River Cable Flexygy 8 Overview and Metrics
It is refreshing to discover esoteric cable companies such as River Cable that don’t promote snake oils or nonsense. Sure, their products are pricier than the cables you will typically find at your local home appliance store, but then again, the Home Depot 10AWG Zip cord doesn’t come dressed up in such nice clothing nor sport compression banana terminations.
In “straight” configuration, the Flexygy 8 is an 8 conductor (4 paralleled hot and return wires) with an aggregate gauge of 7AWG and effective gauge of 10AWG. You can also opt for bi-wire configurations where each pair has an effective gauge at each speaker terminal of 13AWG. I prefer to use a high quality single wired solution as opposed to a bi-wired one. Bi-wiring offers very few advantages over single wired solutions, but typically several disadvantages such as doubling of pair to pair capacitance seen by the amplifier, increasing cable costs, and furthering cable clutter by doubling up on your cables to each speaker. Personally I don’t subscribe to the bi-wire craze that some audiophiles tend to, but then again, I also don’t believe in magical CD mats or soaking your cables in kosher chicken fat blessed by a Rabbi before hooking them up to your stereo system. Thus I elected for my review samples to be “straight” single wired runs. River Cable offers the choice of banana or spade connectors. My preference is for banana assuming they are of good design.
Finding a banana plug to snugly mate with my beloved Status Acoustics Decimos has always been a challenge to say the least. The binding posts Status Acoustics choose on this product tends to cause lesser designed banana plugs to slide off or connect loosely to the speakers. River Cable has the perfect solution for all of their speaker cables. Their adaptable banana plug can accommodate pretty much any binding post out there. All you have to do is keep twisting the terminal until the banana plug firmly connects to your amp/speakers binding posts. Once tightened, I was unable to pull the cables off of my speakers or amp. Having a solid termination is critical to minimizing contact resistance. I have seen far too many poorly designed spade/banana plug terminations used by exotic cable vendors that simply added more series resistance to the product then they were allegedly trying to minimize in their cable design. I consider this counterproductive and it appears River Cable is in agreement as evidenced by their adaptable banana plug termination which is now popularized by many of the better cable manufacturers out there.
Birth Certificates Aren't Just for Babies!
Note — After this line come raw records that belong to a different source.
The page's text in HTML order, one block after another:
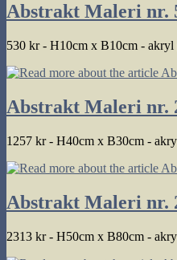
Abstrakt Maleri nr.
530 kr - H10cm x B10cm -
Abstrakt Maleri nr.
1257 kr - H40cm x B30cm -
Abstrakt Maleri nr.
2313 kr - H50cm x B80cm -
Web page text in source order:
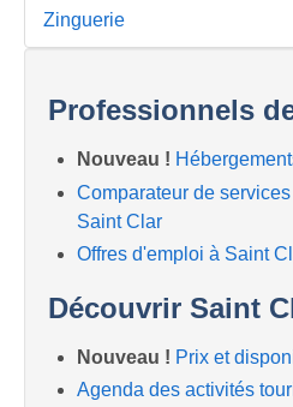
Zinguerie
Professionnels
Nouveau !
Comparateur de
Saint Clar
Offres d'emploi à Saint
Découvrir Saint
Nouveau ! Prix et
Agenda des activités

While some may think it’s a bit quaint to include a birth certificate along with the cables, I felt it was a nice touch - especially considering so few esoteric cable companies actually bother to measure, let alone test, their products. In contrast River Cable does this with all of their cables. Many cable companies simply don’t have the proper equipment or know-how to do so. Even more of them place very little weight on measurements and perpetuate the philosophy that you can’t measure performance. We often refer to these people as cable soothsayers. Regarding cables, they couldn’t be more wrong.
Most of the specs on the back of this birth certificate validate continuity and physical condition. It appears they were mostly taken for quality control to ensure continuity. Their website does list the following cable metrics which are essential in gauging cable performance.
River Cable Flexygy 8 Published Metrics:
- Capacitance: 10 pF/ft
- DC Resistance: 0.003 ohms/ft
- Velocity Factor: 0.87
- Inductance: 300 nHy/ft or .300 uH/ft
The capacitance specification is unusually low and the thought of high inductance immediately popped in my head before reading the rest of their specifications. As we learned in our article Calculating Cable Inductance in Speaker Cables and Dielectric Absorption in Cables Debunked, inductance and capacitance values are interrelated and based on the dielectric and conductor spacing between the (+) and (-) conductors.
Though the inductance is a bit higher than I’d like to see in cables, there is merit in producing ultra low capacitance and low resistance cables. These are the type of cables best suited for long runs to minimize resistive losses and amplifier stability issues of marginally stable amplifier designs. It’s particularly important to use low capacitance cables when powering ESL type speakers on tube amps. In this instance, the Flexygy seem to be the most appropriate cable design I have seen commercially produced.